On January 26, 2022, the California Department of Financial Protection and Innovation (DFPI) announced its participation in a $22.5 million multi-state settlement with Nexo Capital Inc. (Nexo) relating to unregistered securities offerings in connection with the company's retail crypto lending product. In a parallel action filed by the Securities and Exchange Commission (SEC), Nexo agreed to pay the SEC an additional $22.5 million in fines to settle similar charges. In both cases, regulators alleged that Nexo offered and sold its "Earn Interest Product" (EIP) accounts to new and/or existing investors in the United States, which allegedly enabled investors to passively earn interest by loaning certain digital assets to Nexo.

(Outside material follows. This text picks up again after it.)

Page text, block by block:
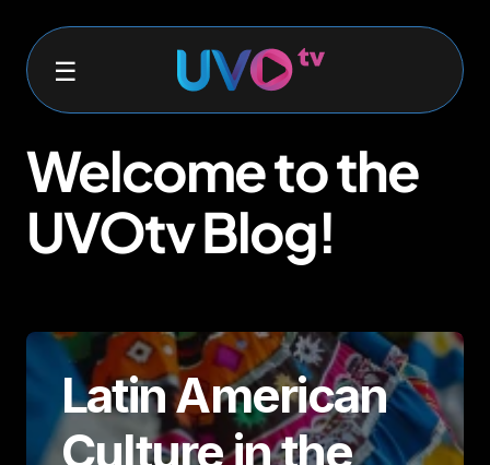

Although Nexo is an off-shore company, the DFPI, other state regulators, and the SEC launched investigations and filed actions in multiple jurisdictions alleging that Nexo offered and sold unregistered or unqualified securities to retail investors in the United States, including California. Nexo allegedly promoted the EIP to investors primarily through its website by providing a list of supported virtual currencies and their corresponding interest rates. It also allegedly promoted the EIP on social media through various platforms, including Twitter, Instagram, and YouTube.

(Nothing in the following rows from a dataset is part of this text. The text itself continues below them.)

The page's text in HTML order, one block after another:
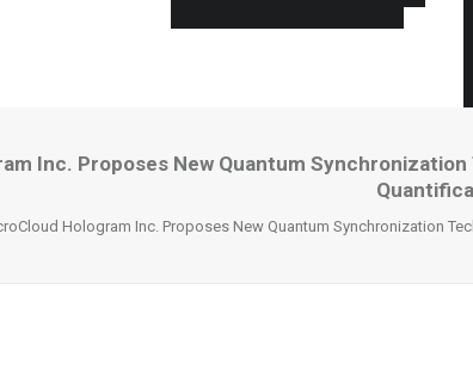
Inc. Proposes New Quantum
Hologram Inc. Proposes New Quantum Synchronization
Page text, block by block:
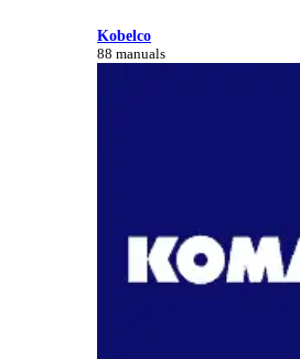
Kobelco
88 manuals
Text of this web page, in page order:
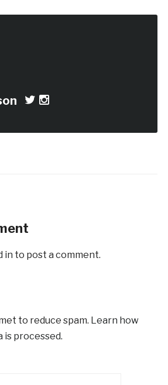
in to post a comment.
to reduce spam. Learn how
is processed.

The Nexo settlements reflect a heightened awareness and commitment of resources by federal and state agencies in regulating and prosecuting lenders operating in the digital asset and cryptocurrency space. Despite the lack of any formal rulemaking process governing crypto lending, the SEC has adopted a broad view of what is a security and pursued enforcement actions against crypto lenders, regardless of whether investors were actually harmed. Last year, the SEC and the states extracted a $100 million settlement from BlockFi Lending LLC relating to its crypto loan program. Half of that was to be paid to the SEC, the other half to multiple states, but in the meantime, BlockFi has gone bankrupt.

Last month, SEC Commissioner Hester Peirce criticized this "regulation-by-arbitrary-and-tardy-enforcement-actions approach" as "the opposite of a rational regulatory framework" and stated that the SEC "needs to conduct better, more precise, and more transparent legal analysis" in developing a coherent legal framework for crypto.

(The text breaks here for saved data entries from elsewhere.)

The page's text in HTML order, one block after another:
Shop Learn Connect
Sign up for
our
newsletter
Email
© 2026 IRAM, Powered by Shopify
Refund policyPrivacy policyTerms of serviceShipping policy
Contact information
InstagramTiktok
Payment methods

Although the DFPI has invited comments on the regulation of crypto asset-related financial products, it has not yet adopted any formal rules regulating crypto lending. However, as with the SEC, the DFPI has adopted a broad interpretation of "securities" to include crypto lending products and found that crypto lending platforms are covered "persons" or "service providers" under the California Financial Code. Notably, in announcing the Nexo settlement, DFPI Commissioner Clothilde Hewlett singled out "[n]ewer financial services companies, especially those involved with crypto assets" and stated that the Nexo settlement "is a part of a larger DFPI effort to investigate companies that offer crypto interest accounts."

Therefore, it is apparent that companies offering crypto asset lending products are under the microscope, and regulators will pursue enforcement actions before engaging in a formal rulemaking process to clarify the legal framework that governs these financial products. No company should enter the business without competent banking and crypto law advice.